▶ **Problem to work on**
The answer must consist of every line in the records that contains the word "training".

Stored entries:
═══

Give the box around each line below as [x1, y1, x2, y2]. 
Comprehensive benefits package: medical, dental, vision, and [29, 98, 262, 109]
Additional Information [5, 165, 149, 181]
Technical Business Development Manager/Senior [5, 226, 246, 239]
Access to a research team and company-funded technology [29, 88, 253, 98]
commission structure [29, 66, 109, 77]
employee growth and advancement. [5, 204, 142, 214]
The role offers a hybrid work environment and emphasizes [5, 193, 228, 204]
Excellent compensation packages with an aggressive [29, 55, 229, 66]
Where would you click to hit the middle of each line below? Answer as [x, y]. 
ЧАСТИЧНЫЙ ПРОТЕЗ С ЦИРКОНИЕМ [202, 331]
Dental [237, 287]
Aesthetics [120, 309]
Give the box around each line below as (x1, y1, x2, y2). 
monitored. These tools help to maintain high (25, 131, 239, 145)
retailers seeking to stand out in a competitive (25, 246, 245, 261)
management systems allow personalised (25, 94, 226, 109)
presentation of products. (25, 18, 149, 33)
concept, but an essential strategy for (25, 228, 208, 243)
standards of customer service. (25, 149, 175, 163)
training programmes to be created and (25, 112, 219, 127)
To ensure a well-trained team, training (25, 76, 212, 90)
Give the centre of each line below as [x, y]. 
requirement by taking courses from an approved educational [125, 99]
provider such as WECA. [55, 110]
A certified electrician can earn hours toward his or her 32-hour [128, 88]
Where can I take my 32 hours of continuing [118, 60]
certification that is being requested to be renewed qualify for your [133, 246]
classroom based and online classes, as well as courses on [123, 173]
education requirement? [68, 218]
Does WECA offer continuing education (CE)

═══

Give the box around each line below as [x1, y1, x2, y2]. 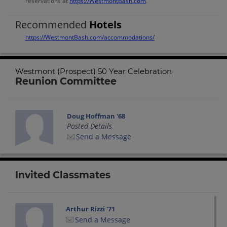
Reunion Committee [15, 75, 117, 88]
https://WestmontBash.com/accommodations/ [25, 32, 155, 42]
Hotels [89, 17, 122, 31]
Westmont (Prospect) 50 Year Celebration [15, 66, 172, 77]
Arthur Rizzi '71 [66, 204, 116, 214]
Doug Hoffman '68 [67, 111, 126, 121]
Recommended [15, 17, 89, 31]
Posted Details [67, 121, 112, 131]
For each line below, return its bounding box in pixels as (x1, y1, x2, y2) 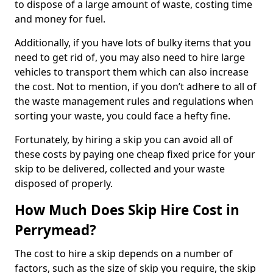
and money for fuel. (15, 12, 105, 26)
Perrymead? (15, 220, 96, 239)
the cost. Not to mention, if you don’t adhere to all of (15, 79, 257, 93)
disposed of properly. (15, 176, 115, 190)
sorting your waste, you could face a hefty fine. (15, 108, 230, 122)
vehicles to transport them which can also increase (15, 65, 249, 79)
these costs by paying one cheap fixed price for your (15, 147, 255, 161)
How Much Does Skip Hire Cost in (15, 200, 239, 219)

═══

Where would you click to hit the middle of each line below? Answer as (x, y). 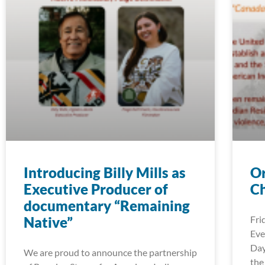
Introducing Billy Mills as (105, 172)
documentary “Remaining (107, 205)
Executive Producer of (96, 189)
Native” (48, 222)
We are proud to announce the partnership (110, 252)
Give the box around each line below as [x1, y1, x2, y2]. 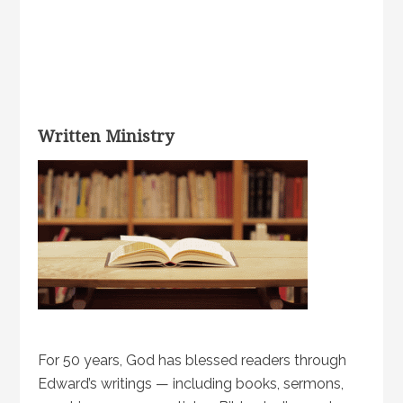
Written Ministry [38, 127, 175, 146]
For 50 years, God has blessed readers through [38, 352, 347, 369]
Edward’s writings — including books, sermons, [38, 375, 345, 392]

═══

▶ **Task output**
training programmes to be created and (25, 112, 219, 127)
To ensure a well-trained team, training (25, 76, 212, 90)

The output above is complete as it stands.